Je pense qu'il y a vraiment moyen d'adopter des approches davantage adaptées sur le plan culturel pour aider les jeunes qui ont des démêlés avec la justice. J'aimerais vraiment qu'on trouve des moyens de faire en sorte qu'ils ne se retrouvent pas sous garde, dans la mesure du possible.

La sénatrice Seidman : Ma question se rapporte justement à ce que vous avez dit à propos de la prévention et de la façon dont les jeunes et les agents de police se sont comportés durant la séance d'une journée à laquelle ils ont assisté. Il se trouve que l'Association des chefs de police de l'Ontario a lancé sa campagne de prévention du crime de 2014. Elle a publié un livret d'information sur la prévention du crime dont se serviront les services de police dans l'ensemble de l'Ontario pour promouvoir les initiatives locales de prévention du crime. Ma question pour vous est la suivante : À votre avis, quel est le rôle de la police dans la prévention du crime?

Mme Latimer : C'est une question intéressante que vous posez. Lorsque nous avons commencé à travailler dans le secteur de la justice pour les jeunes, nous donnions des prix aux agents de police dont les activités reflétaient l'esprit de la Loi sur le système de justice pénale pour les adolescents. Beaucoup d'agents de police font vraiment de l'excellent travail.
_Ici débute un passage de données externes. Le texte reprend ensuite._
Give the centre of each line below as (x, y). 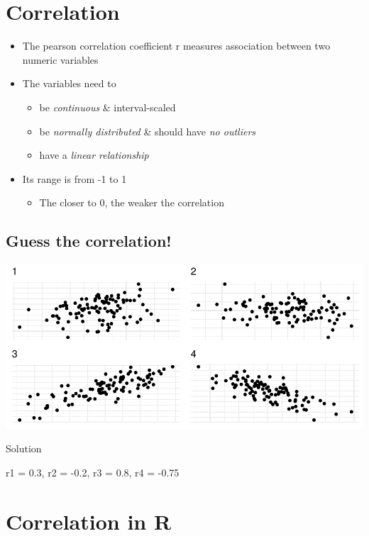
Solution (24, 448)
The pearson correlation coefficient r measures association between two (176, 46)
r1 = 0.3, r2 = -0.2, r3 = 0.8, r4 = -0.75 (93, 472)
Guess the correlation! (89, 241)
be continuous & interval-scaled (108, 107)
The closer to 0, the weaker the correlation (132, 202)
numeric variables (60, 59)
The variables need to (69, 83)
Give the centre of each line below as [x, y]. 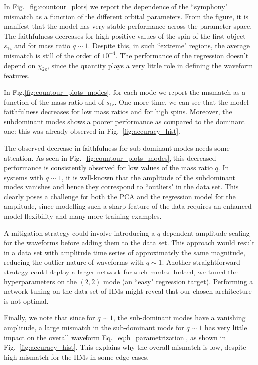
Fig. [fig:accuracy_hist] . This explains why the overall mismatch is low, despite [125, 347]
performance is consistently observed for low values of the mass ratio [108, 167]
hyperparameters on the [41, 281]
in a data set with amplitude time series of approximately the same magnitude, [125, 252]
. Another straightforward [201, 262]
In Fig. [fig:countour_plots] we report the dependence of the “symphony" [116, 6]
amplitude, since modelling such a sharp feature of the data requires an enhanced [128, 206]
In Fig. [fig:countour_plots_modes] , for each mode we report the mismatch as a [125, 92]
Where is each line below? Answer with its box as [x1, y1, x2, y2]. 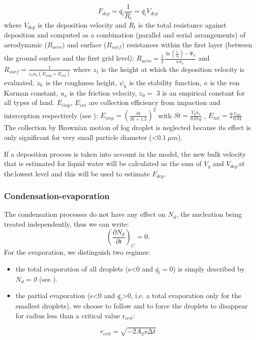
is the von [210, 77, 240, 88]
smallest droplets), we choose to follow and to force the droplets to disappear [15, 301, 248, 311]
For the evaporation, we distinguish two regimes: [4, 247, 151, 257]
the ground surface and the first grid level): [4, 53, 134, 63]
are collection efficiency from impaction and [89, 97, 221, 107]
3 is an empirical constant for [157, 87, 245, 98]
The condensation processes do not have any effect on [4, 209, 166, 219]
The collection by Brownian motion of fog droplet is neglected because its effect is [4, 122, 251, 133]
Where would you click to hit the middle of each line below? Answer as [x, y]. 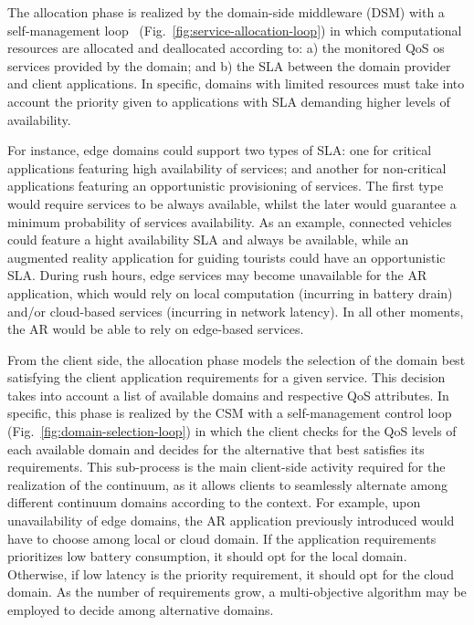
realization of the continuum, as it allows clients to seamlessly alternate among [227, 484]
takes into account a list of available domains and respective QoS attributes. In [228, 395]
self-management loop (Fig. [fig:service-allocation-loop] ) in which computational [235, 30]
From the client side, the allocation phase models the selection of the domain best [237, 359]
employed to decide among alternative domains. [141, 609]
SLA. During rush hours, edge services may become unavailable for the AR [217, 275]
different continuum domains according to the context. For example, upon [214, 502]
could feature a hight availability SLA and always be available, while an [208, 240]
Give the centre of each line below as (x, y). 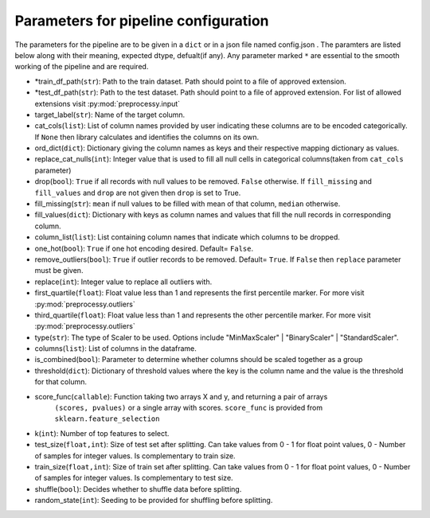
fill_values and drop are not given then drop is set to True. (138, 193)
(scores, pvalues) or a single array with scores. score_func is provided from (188, 408)
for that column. (61, 382)
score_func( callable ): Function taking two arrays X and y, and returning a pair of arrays (181, 396)
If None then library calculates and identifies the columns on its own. (147, 137)
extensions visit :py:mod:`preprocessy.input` (107, 103)
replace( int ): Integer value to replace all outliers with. (123, 282)
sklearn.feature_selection (107, 419)
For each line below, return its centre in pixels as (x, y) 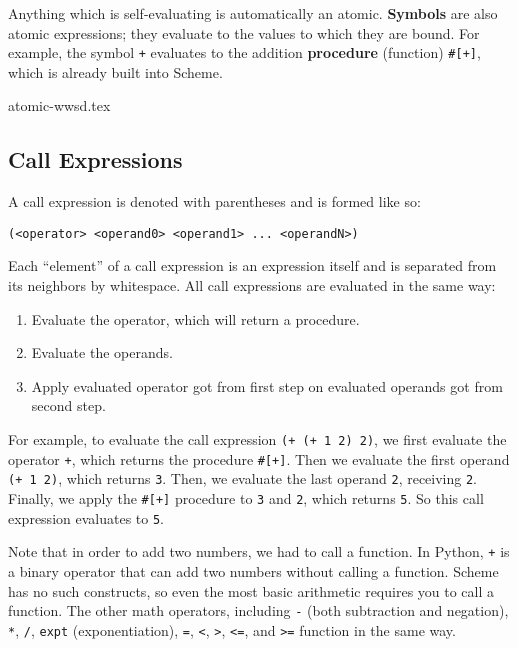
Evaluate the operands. (102, 352)
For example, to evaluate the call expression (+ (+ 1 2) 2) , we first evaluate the (257, 439)
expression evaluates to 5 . (86, 517)
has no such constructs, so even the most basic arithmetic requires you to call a (251, 590)
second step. (68, 405)
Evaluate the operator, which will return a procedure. (195, 318)
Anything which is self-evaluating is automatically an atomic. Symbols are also (253, 13)
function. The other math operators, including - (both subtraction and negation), (258, 610)

Ils ne sont pas du tout opposés à l'idée de jouer une partie de hockey-balle avec les jeunes du quartier. Ils aiment ça, surtout les agents de police qui font des patrouilles à pied dans ces communautés.

C'est un des objectifs clés de la GRC également, et c'est quelque chose à encourager; je suis heureuse que les chefs de police encouragent eux aussi les activités de prévention du crime.
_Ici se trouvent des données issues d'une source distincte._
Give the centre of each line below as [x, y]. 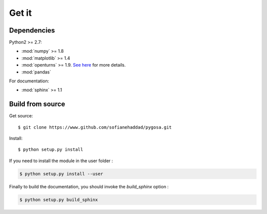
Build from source [37, 104]
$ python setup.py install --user [61, 174]
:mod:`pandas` [36, 72]
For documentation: [29, 81]
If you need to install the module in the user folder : [61, 161]
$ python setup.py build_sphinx [59, 199]
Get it [21, 13]
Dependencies [32, 30]
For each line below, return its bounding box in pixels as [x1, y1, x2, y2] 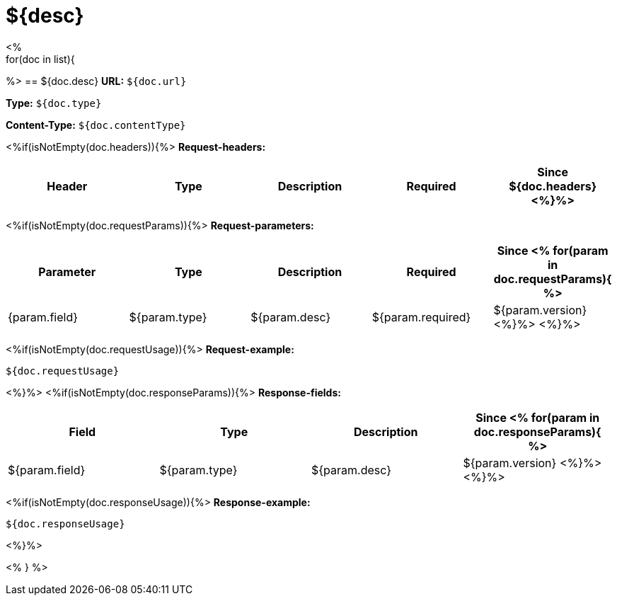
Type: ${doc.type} [6, 96, 102, 109]
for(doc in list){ [6, 52, 75, 65]
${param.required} [371, 309, 471, 324]
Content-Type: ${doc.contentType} [6, 118, 186, 131]
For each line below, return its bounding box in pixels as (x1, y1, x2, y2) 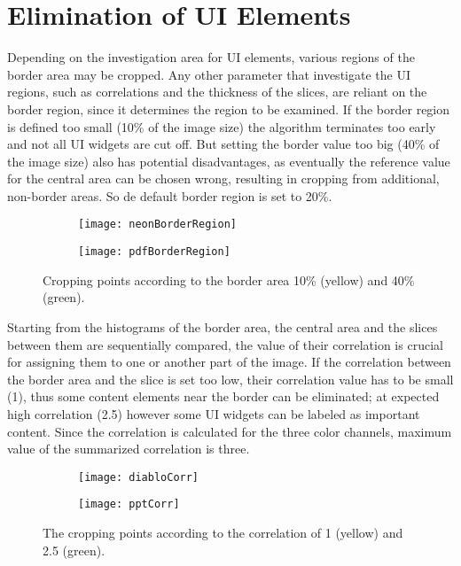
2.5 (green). (43, 540, 105, 559)
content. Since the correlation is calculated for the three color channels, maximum (7, 422, 452, 440)
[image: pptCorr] (78, 498, 180, 511)
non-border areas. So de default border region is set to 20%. (7, 186, 332, 205)
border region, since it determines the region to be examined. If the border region (7, 99, 450, 118)
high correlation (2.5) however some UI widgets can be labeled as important (7, 404, 420, 423)
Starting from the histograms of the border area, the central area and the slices (7, 317, 438, 336)
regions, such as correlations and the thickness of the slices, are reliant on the (7, 82, 427, 101)
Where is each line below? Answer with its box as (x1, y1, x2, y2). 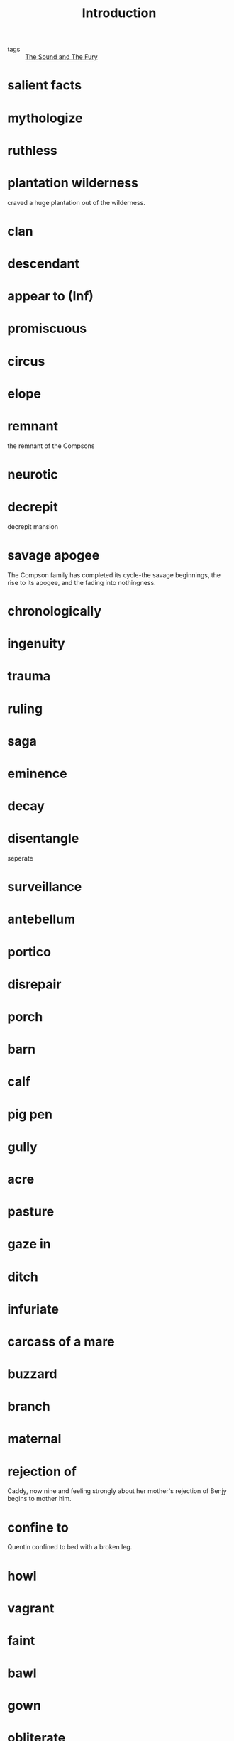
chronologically (7, 604, 101, 619)
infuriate (7, 1301, 59, 1317)
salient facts (7, 77, 82, 94)
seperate (7, 854, 34, 863)
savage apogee (7, 547, 100, 564)
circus (7, 353, 45, 369)
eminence (7, 765, 67, 782)
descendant (7, 256, 80, 272)
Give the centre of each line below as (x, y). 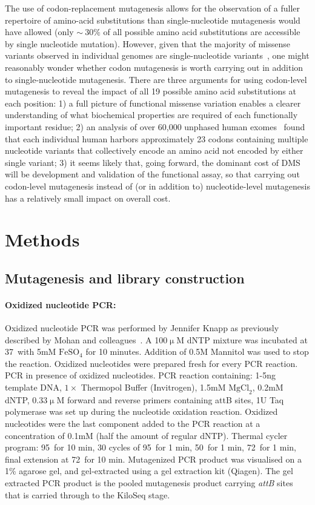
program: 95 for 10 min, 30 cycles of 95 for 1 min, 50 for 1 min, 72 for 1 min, (151, 447)
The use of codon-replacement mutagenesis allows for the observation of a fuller (153, 8)
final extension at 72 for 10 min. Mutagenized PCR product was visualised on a (154, 459)
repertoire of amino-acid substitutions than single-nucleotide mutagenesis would (153, 20)
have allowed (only (39, 32)
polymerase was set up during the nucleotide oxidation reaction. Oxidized (141, 411)
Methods (42, 239)
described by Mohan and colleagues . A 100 (86, 339)
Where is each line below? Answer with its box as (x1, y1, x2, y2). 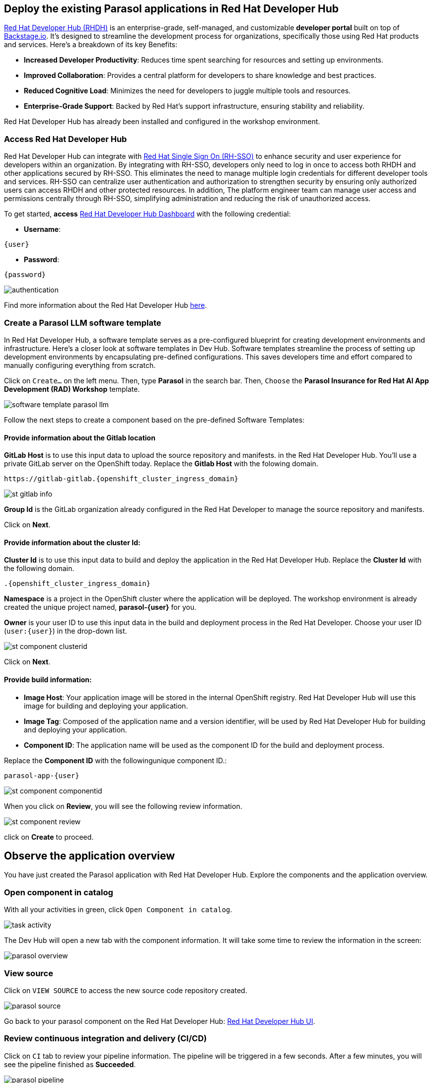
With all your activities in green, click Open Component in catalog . (4, 905, 232, 914)
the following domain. (4, 564, 74, 573)
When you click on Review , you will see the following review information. (4, 801, 242, 810)
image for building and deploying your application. (24, 701, 188, 710)
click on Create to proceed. (4, 832, 94, 841)
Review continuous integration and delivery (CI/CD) (4, 1033, 207, 1044)
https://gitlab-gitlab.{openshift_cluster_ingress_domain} (4, 475, 239, 483)
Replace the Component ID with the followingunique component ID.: (4, 756, 227, 765)

Il y a d'énormes différences dans les façons dont les communautés voient la police. Dans mon quartier, on nous disait toujours que si on se perdait, il fallait trouver un agent de police. On nous apprenait que ces hommes étaient là pour nous servir et nous protéger et qu'ils seraient toujours disposés à nous aider si on avait des problèmes. Ailleurs, ce n'est pas la même chose; il y a beaucoup d'hostilité et d'antagonisme.
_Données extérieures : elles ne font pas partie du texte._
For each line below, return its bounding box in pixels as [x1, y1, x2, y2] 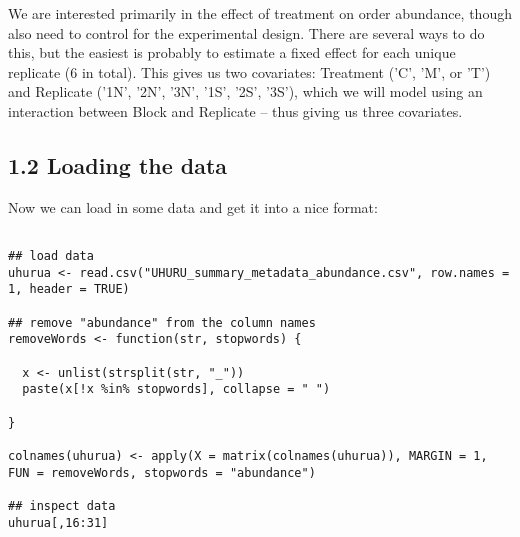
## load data [8, 249, 94, 264]
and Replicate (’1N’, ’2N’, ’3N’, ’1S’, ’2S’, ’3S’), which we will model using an [8, 81, 483, 102]
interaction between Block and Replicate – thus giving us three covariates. [8, 100, 463, 121]
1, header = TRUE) [8, 282, 130, 297]
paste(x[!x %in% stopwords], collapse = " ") [22, 382, 331, 397]
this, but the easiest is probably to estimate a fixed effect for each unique [8, 42, 456, 63]
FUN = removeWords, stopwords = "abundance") [8, 465, 316, 480]
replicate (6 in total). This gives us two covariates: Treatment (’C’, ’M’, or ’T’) [8, 61, 491, 82]
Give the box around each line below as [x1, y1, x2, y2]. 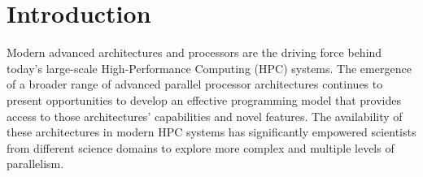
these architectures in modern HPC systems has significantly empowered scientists [7, 123, 416, 140]
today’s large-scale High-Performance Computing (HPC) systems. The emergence [7, 59, 412, 76]
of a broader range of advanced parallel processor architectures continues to [7, 76, 383, 93]
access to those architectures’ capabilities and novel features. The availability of [7, 107, 403, 124]
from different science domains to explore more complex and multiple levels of [7, 139, 395, 156]
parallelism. [7, 155, 64, 172]
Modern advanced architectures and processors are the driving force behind [7, 44, 382, 61]
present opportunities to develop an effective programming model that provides [7, 91, 401, 108]
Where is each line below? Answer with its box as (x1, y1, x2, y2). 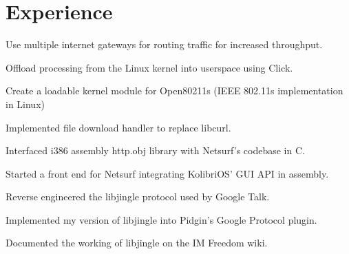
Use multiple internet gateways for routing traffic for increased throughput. (6, 37, 323, 52)
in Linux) (6, 96, 45, 111)
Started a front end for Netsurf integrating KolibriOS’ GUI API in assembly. (6, 166, 329, 180)
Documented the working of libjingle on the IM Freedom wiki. (6, 235, 268, 250)
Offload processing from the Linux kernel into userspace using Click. (6, 60, 293, 74)
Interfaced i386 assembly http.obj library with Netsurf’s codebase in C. (6, 143, 305, 158)
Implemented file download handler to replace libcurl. (6, 120, 231, 134)
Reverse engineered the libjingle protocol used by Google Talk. (6, 189, 270, 204)
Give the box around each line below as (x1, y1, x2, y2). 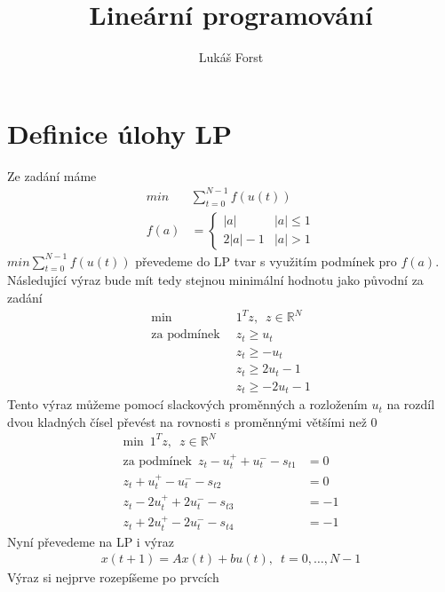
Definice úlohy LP (7, 114, 232, 151)
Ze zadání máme (7, 166, 97, 185)
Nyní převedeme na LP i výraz (7, 532, 174, 550)
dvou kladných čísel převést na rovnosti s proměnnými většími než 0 (7, 412, 377, 430)
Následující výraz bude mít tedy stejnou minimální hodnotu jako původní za (7, 271, 424, 289)
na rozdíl (386, 395, 435, 414)
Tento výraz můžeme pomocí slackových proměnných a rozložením (7, 395, 368, 414)
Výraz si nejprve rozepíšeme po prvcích (7, 568, 219, 587)

Je trouve cela très encourageant. Les chefs de police ont le mérite d'encourager les jeunes agents de police à travailler avec les jeunes.

La présidente : Merci beaucoup pour votre témoignage. Voilà qui met fin aux témoignages pour aujourd'hui.

Il nous reste encore des questions à régler à huis clos, mais la question du budget doit être traitée ouvertement. Vous avez le budget devant vous. On reçoit toujours beaucoup de demandes pour notre rapport sur la cyberintimidation; on demande donc la permission d'encourir des frais de messagerie de 200 $ et des frais d'impression de 7 000 $. Comme vous le savez, nous passons seulement à l'impression lorsqu'on reçoit une demande, pas avant; en l'occurrence, le nombre de demandes est si élevé que le montant que nous demandons l'est également. Bien évidemment, nous ne dépenserons pas d'argent inutilement. Y a-t-il des questions au sujet du budget?

Le sénateur Eggleton : Je propose la motion.

Des voix : D'accord.

La présidente : Merci. Procédons maintenant à huis clos.